Седьмые небеса - страница 15



Три кипчакских хана – отец и двое сыновей – приехали в ставку великого джихангира около месяца назад, – слух о том, что поход идет успешно, затмил их разум жадностью и желанием даровых богатств. Песни они пели те же, что и всегда, дескать, татары и кипчаки – братья по крови, а кто же поддержит друг друга в трудную минуту, как не брат брата? Батый, однако, не собирался держать отряды кипчаков в Орде на особых условиях, увеличивая им долю добычи: ему совершенно не нужны были недовольства со стороны туркменов, тангутов, белуджей или аланов, которые, кстати, в бою сражались куда отважней. Кроме того, хан не сомневался, что при малейшей неудаче братья тут же побегут втихаря сговариваться с урусутами, если уже не заключили с ними очередной нерушимый договор. В силу этого он любезно, приветливо и непроницаемо-дружески выслушал цветистые речи об «одной крови одного рода», принял в дар двенадцать жирных черных курдючных баранов, двенадцать рыжих степных кобылиц и двенадцать кипчакских красавиц в остроконечных войлочных шапках: Зарина, Джамиля, Гюзель, Саида, Хафиза, Зухра, Лейла, Зульфия… Гюльчатай. Батый равнодушно осмотрел красавиц, задержавшись взглядом лишь на личике последней, Гюльчатай, почти девочке лет тринадцати-четырнадцати, искоса бросавшей детские любопытные взгляды на грозного джихангира, и усмехнувшись, поблагодарил братьев за щедрые дары, обещая обдумать условия возможного союзничества. Их глупость его искренне позабавила: неужели они, подсовывая ему неопытное дитя, думали, что у него было мало наложниц, обученных высшим тонкостям в искусстве услаждения мужчин? А может, наоборот, решили, что он пресытился их опытностью и детская целомудренность его раззадорит? Да ничего они не думали, собрали в кучу этих усатых красавиц и пригнали к нему, как стадо ослиц. А девчонка, небось, уже спит и видит, как станет любимой женой джихангира. Тупые ишаки…
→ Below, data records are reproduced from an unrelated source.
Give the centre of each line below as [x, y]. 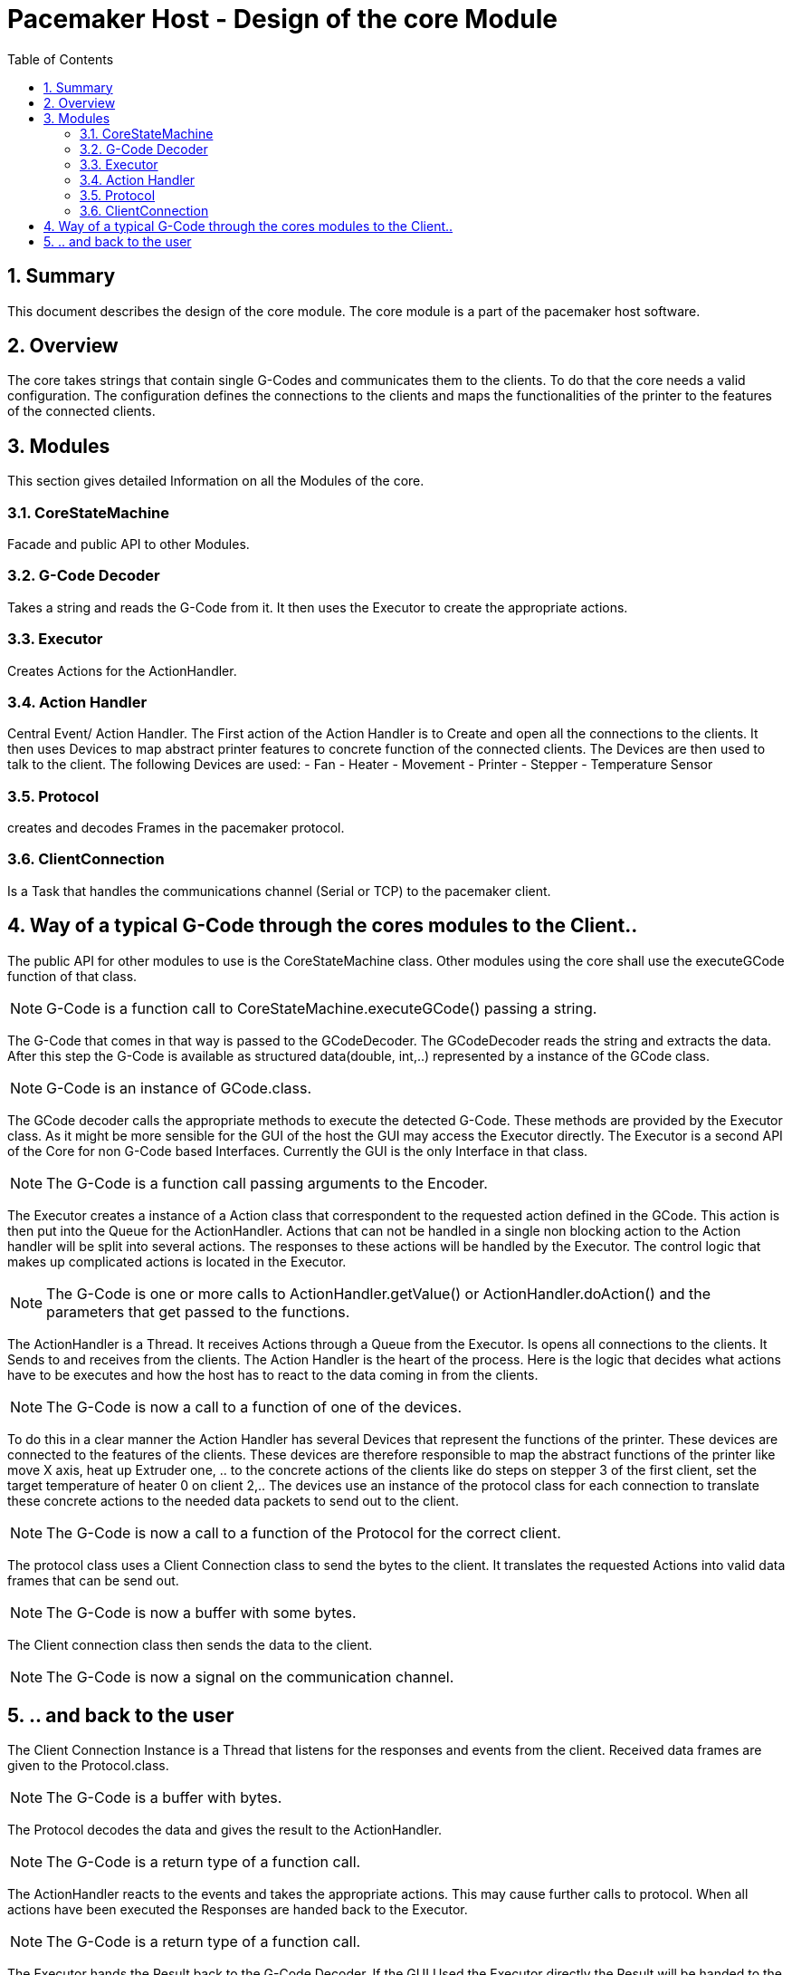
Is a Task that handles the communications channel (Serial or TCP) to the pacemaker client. [279, 891]
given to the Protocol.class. [88, 1766]
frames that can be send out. [93, 1580]
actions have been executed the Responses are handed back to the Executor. [238, 1910]
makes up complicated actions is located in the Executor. [177, 1261]
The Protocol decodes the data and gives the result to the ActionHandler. [225, 1830]
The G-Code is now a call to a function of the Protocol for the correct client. [304, 1532]
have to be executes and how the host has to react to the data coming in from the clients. [273, 1374]
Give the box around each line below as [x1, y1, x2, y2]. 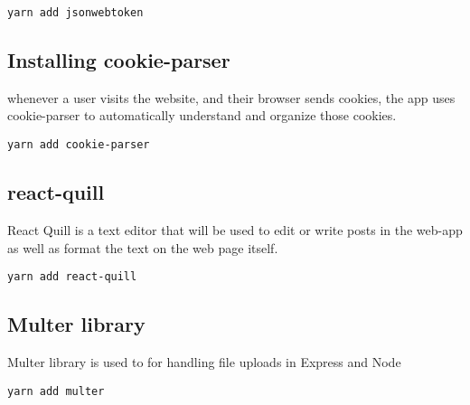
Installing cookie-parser [7, 46, 230, 74]
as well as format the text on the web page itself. [7, 238, 278, 257]
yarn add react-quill [7, 270, 137, 284]
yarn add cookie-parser [7, 138, 150, 152]
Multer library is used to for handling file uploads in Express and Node [7, 352, 401, 371]
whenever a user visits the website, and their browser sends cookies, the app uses [7, 88, 456, 107]
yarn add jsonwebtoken [7, 6, 144, 19]
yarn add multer [7, 384, 105, 398]
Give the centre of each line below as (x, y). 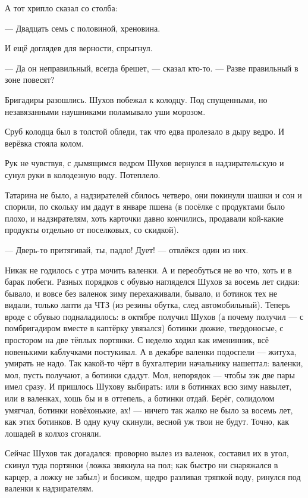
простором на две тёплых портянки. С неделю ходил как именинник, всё (137, 340)
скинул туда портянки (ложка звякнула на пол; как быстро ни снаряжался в (142, 465)
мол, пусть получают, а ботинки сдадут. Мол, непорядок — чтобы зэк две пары (150, 374)
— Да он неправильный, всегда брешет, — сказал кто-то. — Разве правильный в (152, 68)
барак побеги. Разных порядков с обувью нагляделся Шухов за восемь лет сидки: (152, 281)
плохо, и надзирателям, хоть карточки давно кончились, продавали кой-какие (144, 218)
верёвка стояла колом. (44, 143)
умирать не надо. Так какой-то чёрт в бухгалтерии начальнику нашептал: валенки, (154, 363)
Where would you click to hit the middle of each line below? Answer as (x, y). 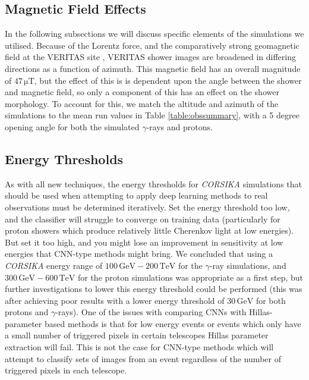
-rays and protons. (179, 126)
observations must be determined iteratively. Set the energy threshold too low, (147, 207)
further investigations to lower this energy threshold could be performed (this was (154, 289)
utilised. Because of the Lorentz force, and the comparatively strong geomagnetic (152, 45)
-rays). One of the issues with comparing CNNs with (151, 312)
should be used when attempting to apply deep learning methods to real (136, 195)
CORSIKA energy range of (54, 265)
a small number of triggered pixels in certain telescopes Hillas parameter (137, 335)
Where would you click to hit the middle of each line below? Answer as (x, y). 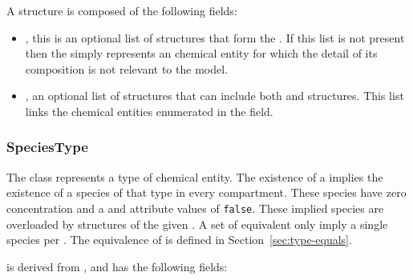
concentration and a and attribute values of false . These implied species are (195, 208)
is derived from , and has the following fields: (117, 266)
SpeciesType (47, 147)
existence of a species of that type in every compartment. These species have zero (206, 192)
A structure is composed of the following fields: (122, 10)
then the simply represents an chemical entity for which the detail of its (201, 53)
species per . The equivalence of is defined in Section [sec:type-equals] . (179, 240)
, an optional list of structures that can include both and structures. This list (215, 96)
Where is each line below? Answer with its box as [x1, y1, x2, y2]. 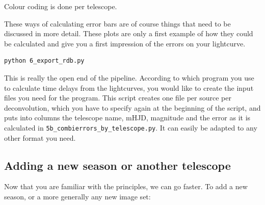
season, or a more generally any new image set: [4, 191, 151, 201]
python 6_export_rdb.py [4, 57, 85, 65]
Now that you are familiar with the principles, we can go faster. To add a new [4, 181, 248, 192]
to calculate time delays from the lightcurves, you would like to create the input [4, 82, 254, 93]
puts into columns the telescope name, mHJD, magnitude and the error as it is [4, 112, 251, 123]
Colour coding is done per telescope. [4, 1, 117, 11]
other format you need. [4, 132, 76, 143]
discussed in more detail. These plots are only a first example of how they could [4, 28, 253, 39]
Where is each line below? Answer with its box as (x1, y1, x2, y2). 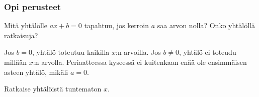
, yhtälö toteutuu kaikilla (32, 47, 110, 57)
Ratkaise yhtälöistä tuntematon (4, 83, 102, 94)
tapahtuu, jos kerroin (84, 20, 149, 31)
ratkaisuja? (4, 30, 38, 40)
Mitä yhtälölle (4, 20, 47, 31)
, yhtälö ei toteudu (179, 47, 236, 57)
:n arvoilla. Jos (115, 47, 161, 57)
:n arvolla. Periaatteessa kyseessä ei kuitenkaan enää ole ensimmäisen (33, 57, 247, 67)
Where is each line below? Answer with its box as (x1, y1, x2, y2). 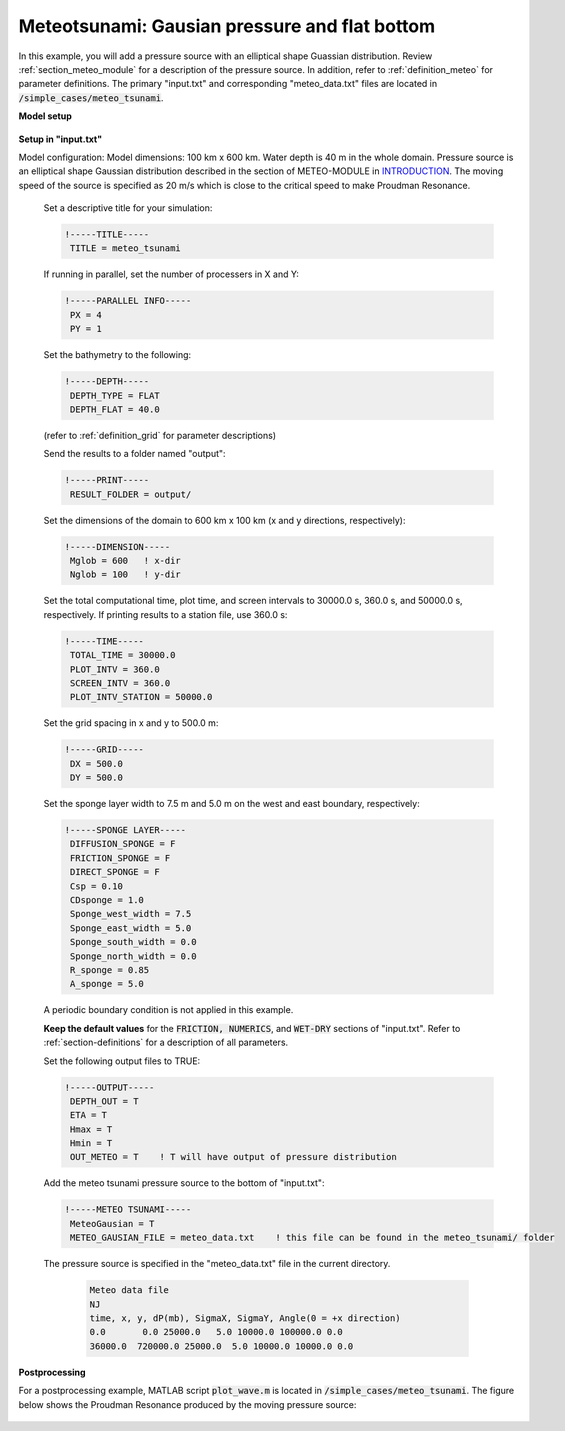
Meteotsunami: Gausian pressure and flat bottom (18, 15, 436, 37)
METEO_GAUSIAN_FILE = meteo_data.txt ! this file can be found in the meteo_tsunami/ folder (70, 1232, 555, 1244)
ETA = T (70, 1110, 108, 1121)
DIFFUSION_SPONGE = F (70, 838, 176, 850)
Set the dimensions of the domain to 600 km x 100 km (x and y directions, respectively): (43, 514, 406, 526)
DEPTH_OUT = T (70, 1095, 139, 1107)
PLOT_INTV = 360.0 (70, 663, 160, 675)
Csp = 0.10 (70, 880, 124, 892)
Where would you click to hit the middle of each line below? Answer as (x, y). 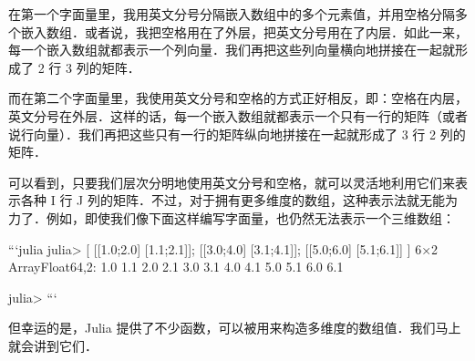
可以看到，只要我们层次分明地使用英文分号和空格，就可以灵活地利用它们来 (232, 182)
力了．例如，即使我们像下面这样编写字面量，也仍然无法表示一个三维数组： (232, 217)
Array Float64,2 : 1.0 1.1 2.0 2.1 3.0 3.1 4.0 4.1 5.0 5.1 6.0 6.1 (176, 267)
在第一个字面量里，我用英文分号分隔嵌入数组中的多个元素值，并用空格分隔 (232, 14)
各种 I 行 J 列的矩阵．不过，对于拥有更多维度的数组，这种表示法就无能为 (239, 200)
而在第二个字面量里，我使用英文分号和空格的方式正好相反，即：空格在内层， (238, 98)
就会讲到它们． (53, 345)
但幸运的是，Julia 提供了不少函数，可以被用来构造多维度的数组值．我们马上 (235, 328)
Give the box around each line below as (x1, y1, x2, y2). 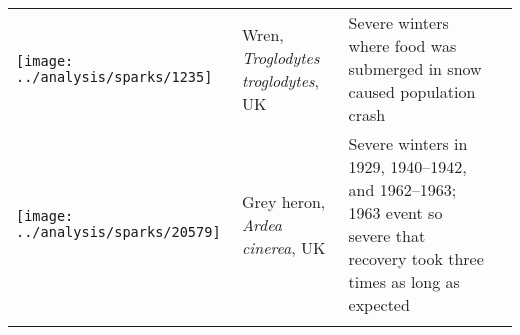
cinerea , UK (241, 235, 326, 259)
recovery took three (348, 247, 484, 270)
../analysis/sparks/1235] (16, 68, 213, 85)
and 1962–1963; (348, 178, 457, 201)
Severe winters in (348, 132, 468, 155)
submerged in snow (348, 57, 482, 80)
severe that (348, 224, 426, 247)
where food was (348, 34, 457, 57)
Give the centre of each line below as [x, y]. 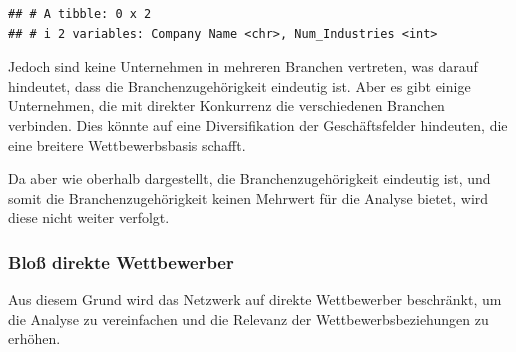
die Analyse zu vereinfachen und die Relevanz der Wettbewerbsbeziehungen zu [248, 318]
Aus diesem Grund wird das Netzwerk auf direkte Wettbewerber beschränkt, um [255, 299]
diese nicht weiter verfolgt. [89, 217]
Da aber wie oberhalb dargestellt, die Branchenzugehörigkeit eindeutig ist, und [249, 178]
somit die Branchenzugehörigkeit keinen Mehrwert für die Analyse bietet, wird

С удовольствием он выпил лишь кумыс, который набивавшиеся в братья ханы привезли в бурдюках из своих степей. А вот этого, как оказалось, делать совершенно не следовало, несмотря на то, что кумыс был свежий, прохладный и отменно вкусный, доставивший хану истинное наслаждение. Ночью он проснулся от резкой боли, скрутившей кишки. Лишь только Батый открыл рот, чтобы позвать Турукана, верного нукера14, ходившего за ним с самого детства, как из его рта стремительно потекла густая желтая рвота, залившая шею, грудь и шкуру барса, на которой он спал. Следом неудержимо полилось из нижнего отверстия, и юрта заполнилась густым смрадом, от которого хан опять начал блевать. Прибежавший на странные звуки нукер, обнаружил Ослепительного, корчившегося в луже собственной блевоты и испражнений. Перепуганный, он начал обтирать лицо Батыя голыми руками, так что через минуту они оба оказались выпачканными мерзостной вонючей массой, продолжавшей извергаться из нутра хана. Наконец Турукан сообразил кликнуть на помощь других нукеров и помчался за лекарями и шаманом. Когда они пришли, Батый лежал на середине юрты, дрожа всеми конечностями от нахлынувшего озноба. Целебный отвар не принес облегчения, – хана опять обильно вырвало. Шаман принялся окуривать больного дымом от веточки волшебного дерева тум-тум, приговаривая древние заклинания, изгоняющие злых мангусов, но мангусы сдаваться не желали, – через час Батый опять обпоносился, словно младенец, причем на этот раз в каловой жидкости были явственно заметны кровяные следы. Дознание, проведенное на следующий день, результатов не дало, – все три кипчака были совершенно здоровы и клялись геройской памятью общих предков, что их кумыс не мог принести Ослепительному никакого вреда. В отравлении их заподозрить было трудно, поскольку все пили напиток из одного кувшина, а от своей чашки Батый не отворачивался, так что времени подбросить отраву просто не было. Кроме того, выгоды от такого зла кипчаки вообще не имели. На всякий случай хан велел приставить к ним стражу и караулить до тех пор, пока ему не станет легче.